Dataset entries:

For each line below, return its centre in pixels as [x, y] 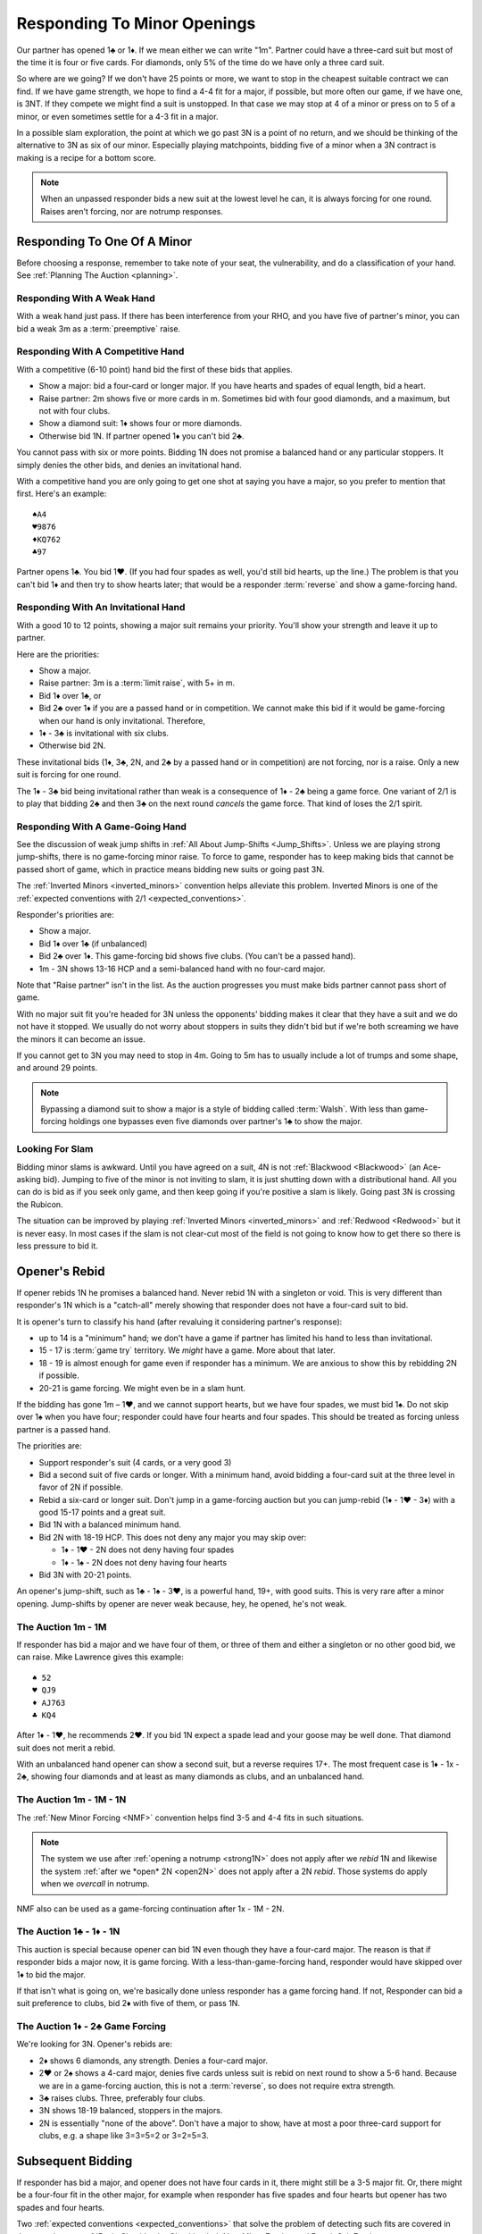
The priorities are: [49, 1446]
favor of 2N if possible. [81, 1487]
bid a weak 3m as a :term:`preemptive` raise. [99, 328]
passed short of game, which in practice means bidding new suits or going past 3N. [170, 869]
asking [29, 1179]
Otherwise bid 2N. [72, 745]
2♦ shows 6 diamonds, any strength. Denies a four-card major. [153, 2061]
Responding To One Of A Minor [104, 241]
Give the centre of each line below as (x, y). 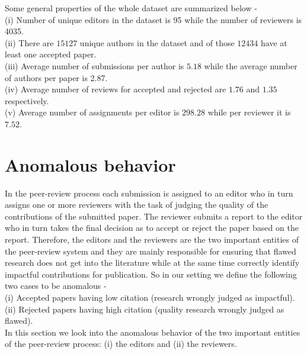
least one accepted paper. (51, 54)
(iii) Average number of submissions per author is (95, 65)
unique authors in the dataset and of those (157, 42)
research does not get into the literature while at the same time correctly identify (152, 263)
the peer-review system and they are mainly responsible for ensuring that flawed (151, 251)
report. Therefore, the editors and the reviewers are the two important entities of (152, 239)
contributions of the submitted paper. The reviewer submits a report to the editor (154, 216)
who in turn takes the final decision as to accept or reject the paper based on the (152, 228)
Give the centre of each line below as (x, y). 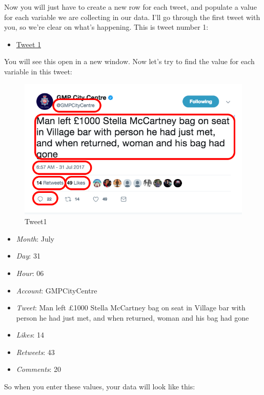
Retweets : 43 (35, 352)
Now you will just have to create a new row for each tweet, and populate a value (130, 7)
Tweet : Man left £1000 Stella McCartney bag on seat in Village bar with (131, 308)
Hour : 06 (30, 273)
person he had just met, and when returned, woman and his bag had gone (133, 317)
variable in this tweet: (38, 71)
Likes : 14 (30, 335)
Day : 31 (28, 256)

Task description:
Give back exactly the lines from the one containing "research does not" to the final line of the entries, both included, and no picture.

Result of this task:
research does not get into the literature while at the same time correctly identify (152, 263)
the peer-review system and they are mainly responsible for ensuring that flawed (151, 251)
report. Therefore, the editors and the reviewers are the two important entities of (152, 239)
contributions of the submitted paper. The reviewer submits a report to the editor (154, 216)
who in turn takes the final decision as to accept or reject the paper based on the (152, 228)
Give the centre of each line below as (x, y). 
Retweets : 43 (35, 352)
Now you will just have to create a new row for each tweet, and populate a value (130, 7)
Tweet : Man left £1000 Stella McCartney bag on seat in Village bar with (131, 308)
Hour : 06 (30, 273)
person he had just met, and when returned, woman and his bag had gone (133, 317)
variable in this tweet: (38, 71)
Likes : 14 (30, 335)
Day : 31 (28, 256)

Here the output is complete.